**Task goal:** Which lines of the listing below contain the word "acciones"? Return them.

**Provided data:**
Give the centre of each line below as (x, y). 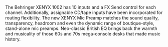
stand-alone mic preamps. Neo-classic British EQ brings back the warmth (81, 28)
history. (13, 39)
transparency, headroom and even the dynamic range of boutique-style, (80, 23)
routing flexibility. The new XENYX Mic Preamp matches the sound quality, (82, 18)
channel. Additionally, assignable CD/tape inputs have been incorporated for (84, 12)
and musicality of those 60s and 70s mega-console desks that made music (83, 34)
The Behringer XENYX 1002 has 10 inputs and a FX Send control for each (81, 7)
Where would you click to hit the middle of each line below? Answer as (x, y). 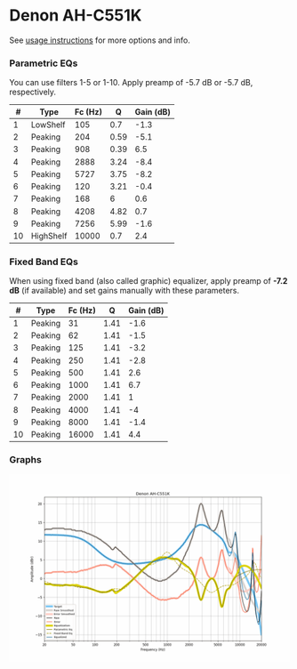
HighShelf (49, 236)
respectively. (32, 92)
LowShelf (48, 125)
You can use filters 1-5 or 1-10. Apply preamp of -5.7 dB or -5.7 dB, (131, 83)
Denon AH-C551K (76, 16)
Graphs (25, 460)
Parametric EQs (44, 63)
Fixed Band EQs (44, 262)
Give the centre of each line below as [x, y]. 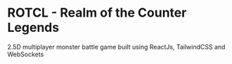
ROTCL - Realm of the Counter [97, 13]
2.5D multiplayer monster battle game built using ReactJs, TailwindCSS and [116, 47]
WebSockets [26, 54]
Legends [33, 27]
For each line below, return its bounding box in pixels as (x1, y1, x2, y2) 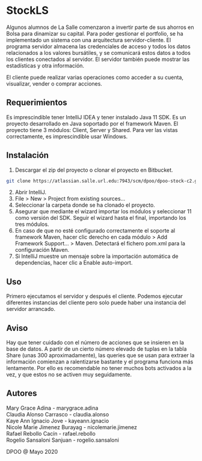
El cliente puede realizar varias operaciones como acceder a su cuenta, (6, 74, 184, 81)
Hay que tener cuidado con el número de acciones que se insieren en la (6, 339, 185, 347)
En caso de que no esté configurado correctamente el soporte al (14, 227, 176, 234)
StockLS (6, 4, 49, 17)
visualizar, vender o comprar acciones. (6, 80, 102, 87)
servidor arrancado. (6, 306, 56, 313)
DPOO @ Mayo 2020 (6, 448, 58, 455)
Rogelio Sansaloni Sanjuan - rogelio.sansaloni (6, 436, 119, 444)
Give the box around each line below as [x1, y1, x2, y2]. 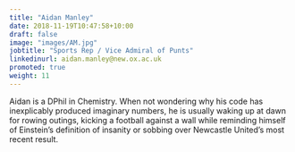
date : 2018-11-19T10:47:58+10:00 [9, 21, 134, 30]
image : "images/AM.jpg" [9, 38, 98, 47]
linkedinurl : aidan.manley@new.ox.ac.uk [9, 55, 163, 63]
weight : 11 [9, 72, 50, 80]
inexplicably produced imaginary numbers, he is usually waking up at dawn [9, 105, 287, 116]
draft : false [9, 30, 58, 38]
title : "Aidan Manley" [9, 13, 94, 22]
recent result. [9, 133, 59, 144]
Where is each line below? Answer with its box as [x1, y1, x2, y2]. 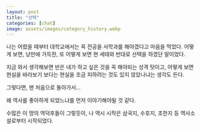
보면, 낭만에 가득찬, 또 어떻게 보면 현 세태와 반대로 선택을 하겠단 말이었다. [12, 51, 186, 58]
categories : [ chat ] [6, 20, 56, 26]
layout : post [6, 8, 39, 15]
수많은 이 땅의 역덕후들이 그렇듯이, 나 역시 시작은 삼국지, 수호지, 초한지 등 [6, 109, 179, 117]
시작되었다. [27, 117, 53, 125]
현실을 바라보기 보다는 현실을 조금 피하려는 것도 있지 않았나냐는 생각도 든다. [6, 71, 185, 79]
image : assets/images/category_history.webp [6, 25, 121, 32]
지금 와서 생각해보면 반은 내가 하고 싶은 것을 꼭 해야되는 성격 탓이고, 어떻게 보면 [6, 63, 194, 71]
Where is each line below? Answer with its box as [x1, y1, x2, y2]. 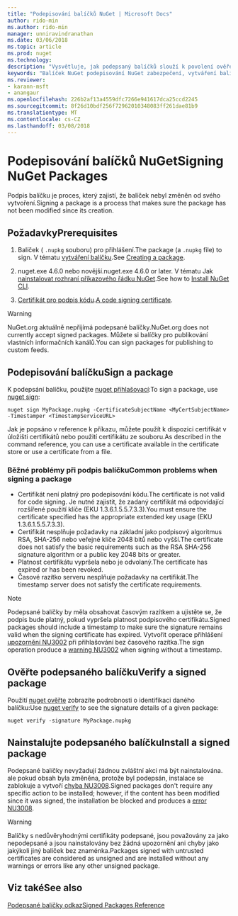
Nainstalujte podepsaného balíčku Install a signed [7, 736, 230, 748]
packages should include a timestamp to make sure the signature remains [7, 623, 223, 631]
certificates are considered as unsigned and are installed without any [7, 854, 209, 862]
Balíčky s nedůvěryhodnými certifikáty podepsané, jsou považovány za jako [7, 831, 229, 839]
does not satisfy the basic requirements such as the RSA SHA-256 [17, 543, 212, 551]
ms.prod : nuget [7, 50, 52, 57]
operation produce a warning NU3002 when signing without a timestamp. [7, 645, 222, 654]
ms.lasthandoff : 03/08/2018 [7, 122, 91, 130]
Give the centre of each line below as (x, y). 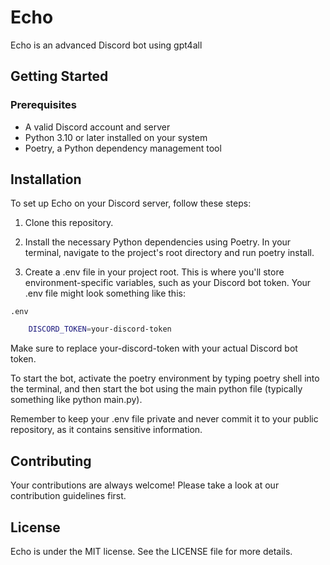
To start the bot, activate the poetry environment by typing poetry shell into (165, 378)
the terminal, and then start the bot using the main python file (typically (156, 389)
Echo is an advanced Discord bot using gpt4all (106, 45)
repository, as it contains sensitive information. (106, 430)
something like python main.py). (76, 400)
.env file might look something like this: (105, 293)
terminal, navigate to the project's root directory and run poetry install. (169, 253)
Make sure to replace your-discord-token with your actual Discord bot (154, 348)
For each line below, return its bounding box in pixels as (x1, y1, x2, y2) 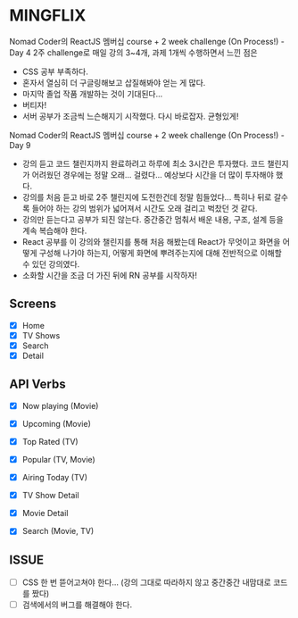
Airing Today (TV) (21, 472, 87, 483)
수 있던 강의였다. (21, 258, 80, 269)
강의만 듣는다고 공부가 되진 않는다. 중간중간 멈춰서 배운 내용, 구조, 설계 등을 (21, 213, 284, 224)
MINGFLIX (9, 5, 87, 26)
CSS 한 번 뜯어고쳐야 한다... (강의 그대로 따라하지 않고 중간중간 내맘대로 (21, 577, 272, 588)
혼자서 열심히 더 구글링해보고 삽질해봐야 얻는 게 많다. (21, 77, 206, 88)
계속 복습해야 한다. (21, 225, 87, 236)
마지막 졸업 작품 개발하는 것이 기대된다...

**Output:**
Hay que tener cuidado con el número de acciones que se insieren en la (6, 339, 185, 347)
visualizar, vender o comprar acciones. (6, 80, 102, 87)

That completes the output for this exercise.